Patches 4-9 contain simple self-contained improvements to the cache key and
its computation.

Patches 10 and 11 try to move some of the state computation to the point it is
changed. I have added a couple of compressed state fields into the context
object.

Patches 12 and 13 use these new fields inside make_state_key, simplifying it
a lot. Along the way, I have fixed an apparent bug (GL_ONE was not handled as
a combine source), though there was no difference for piglit quick run.

Finally, patch 14 uses the new compressed fog state for atifs state handling
in st/mesa, since it was quite simple to modify it. I didn't bother using
the new state for classic dri drivers.

I have run a piglit quick test on radeonsi before and after the series and
there were no differences apart from some unstable test results.

As for performance measurements, I have run a simple minecraft apitrace
through perf-record 5 times and have found that:

1. The apitrace replay fps measure is too variable to show any difference.
   It can be passed as "a wash".
2. perf-report shows something more encouraging. The time spent in
   _mesa_get_fixed_func_fragment_program has dropped from ~0.78% to ~0.37%.
   Standard deviation here is ~0.025% so the performance gain is statistically
   significant.

Regards,
Gustaw

Gustaw Smolarczyk (14):
  mesa/main/ff_frag: Use correct constant.
  mesa/main/ff_frag: Remove enabled_units.
  mesa/main/ff_frag: Reduce the size of nr_enabled_units.
  mesa/main/ff_frag: Remove unused struct.
  mesa/main/ff_frag: Don't bother with VARYING_BIT_FOGC.
  mesa/main/ff_frag: Simplify get_fp_input_mask.
  mesa/main/ff_frag: Store nr_enabled_units only once.
  mesa/main/ff_frag: Use gl_texture_object::TargetIndex.
  mesa/main/ff_frag: Don't retrieve format if not necessary.
  mesa/main: Maintain compressed fog mode.
  mesa/main: Maintain compressed TexEnv Combine state.
  mesa/main/ff_frag: Use compressed fog mode.
  mesa/main/ff_frag: Use compressed TexEnv Combine state.
  st/mesa: Use compressed fog mode for atifs.

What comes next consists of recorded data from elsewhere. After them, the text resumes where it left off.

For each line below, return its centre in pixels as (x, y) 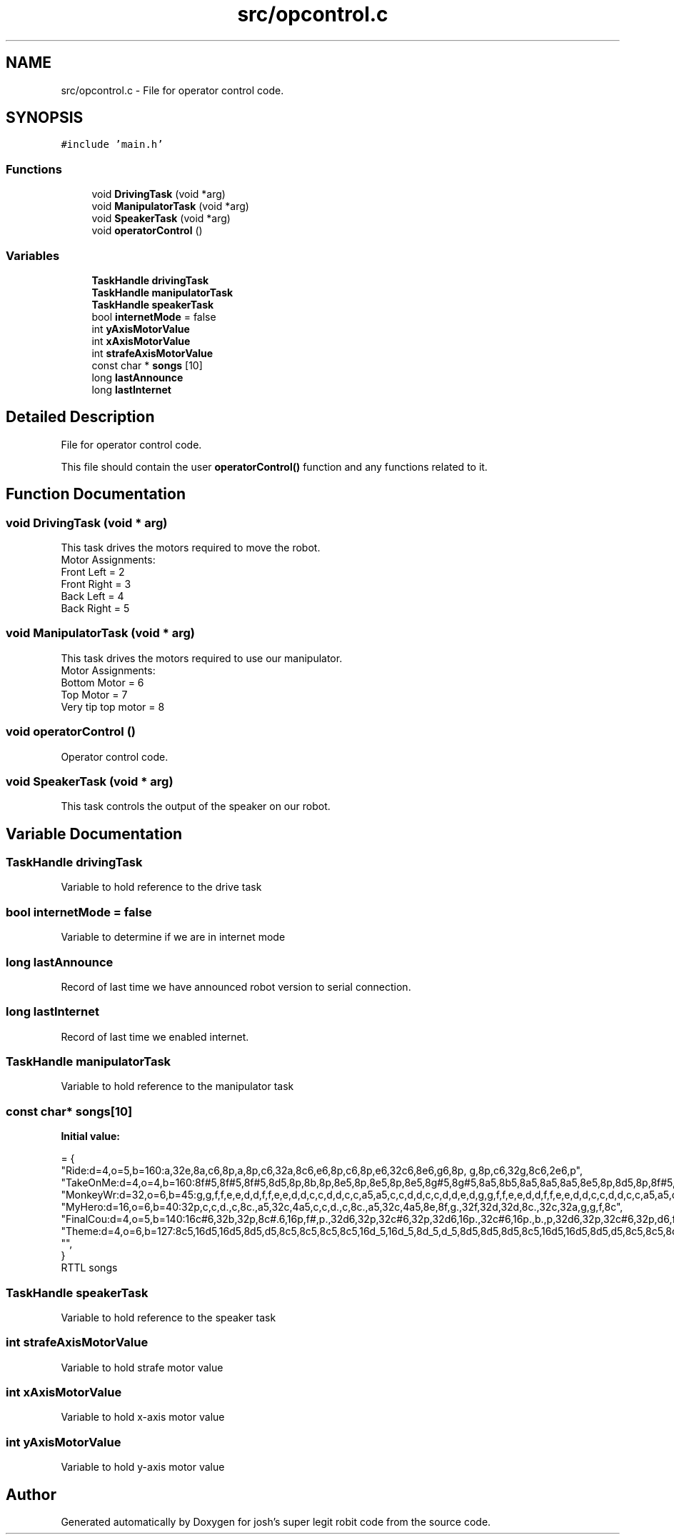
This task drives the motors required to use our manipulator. (202, 658)
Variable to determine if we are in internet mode (173, 937)
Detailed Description (80, 417)
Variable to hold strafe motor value (142, 1367)
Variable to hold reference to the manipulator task (177, 1086)
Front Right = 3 (96, 584)
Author (31, 1494)
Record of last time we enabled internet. (155, 1036)

 src/mesa/main/enable.c                    |   1 +
 src/mesa/main/ff_fragment_shader.cpp      | 506 ++++++++++--------------------
 src/mesa/main/fog.c                       |   9 +
 src/mesa/main/mtypes.h                    |  97 ++++++
 src/mesa/main/texstate.c                  | 103 ++++++
 src/mesa/state_tracker/st_atifs_to_tgsi.c |   6 +-
 src/mesa/state_tracker/st_atom_shader.c   |  17 +-
 7 files changed, 388 insertions(+), 351 deletions(-)

-- 
2.12.1